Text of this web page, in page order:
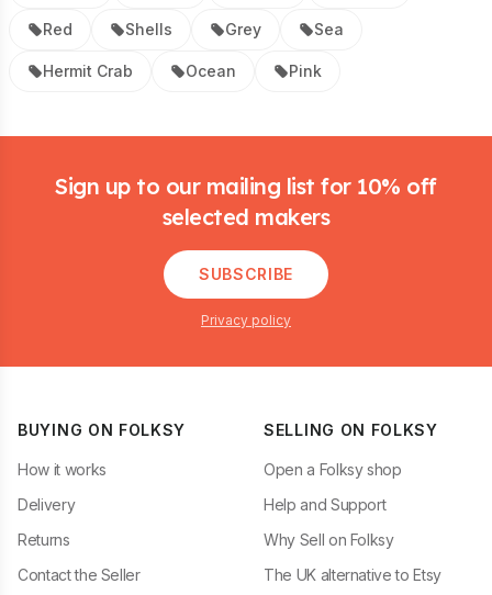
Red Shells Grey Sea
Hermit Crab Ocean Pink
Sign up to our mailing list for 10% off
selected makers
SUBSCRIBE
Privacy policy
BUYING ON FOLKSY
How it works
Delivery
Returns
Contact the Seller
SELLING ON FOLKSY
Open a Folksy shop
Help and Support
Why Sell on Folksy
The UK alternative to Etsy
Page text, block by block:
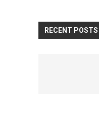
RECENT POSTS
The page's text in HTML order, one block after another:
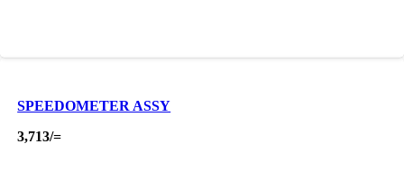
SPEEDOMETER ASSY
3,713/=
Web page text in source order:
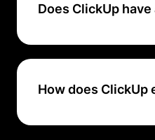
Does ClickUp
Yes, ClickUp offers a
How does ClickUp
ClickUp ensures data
====
### WORK TO BE COMPLETED
Repeat only the lines from the one with "The page's text" through the end of the data, both included and exactly as written. Pictures stay out of the copy.

### RESULT OF THIS EXERCISE
The page's text in HTML order, one block after another:
SPEEDOMETER ASSY
3,713/=
Web page text in source order:
Does ClickUp
Yes, ClickUp offers a
How does ClickUp
ClickUp ensures data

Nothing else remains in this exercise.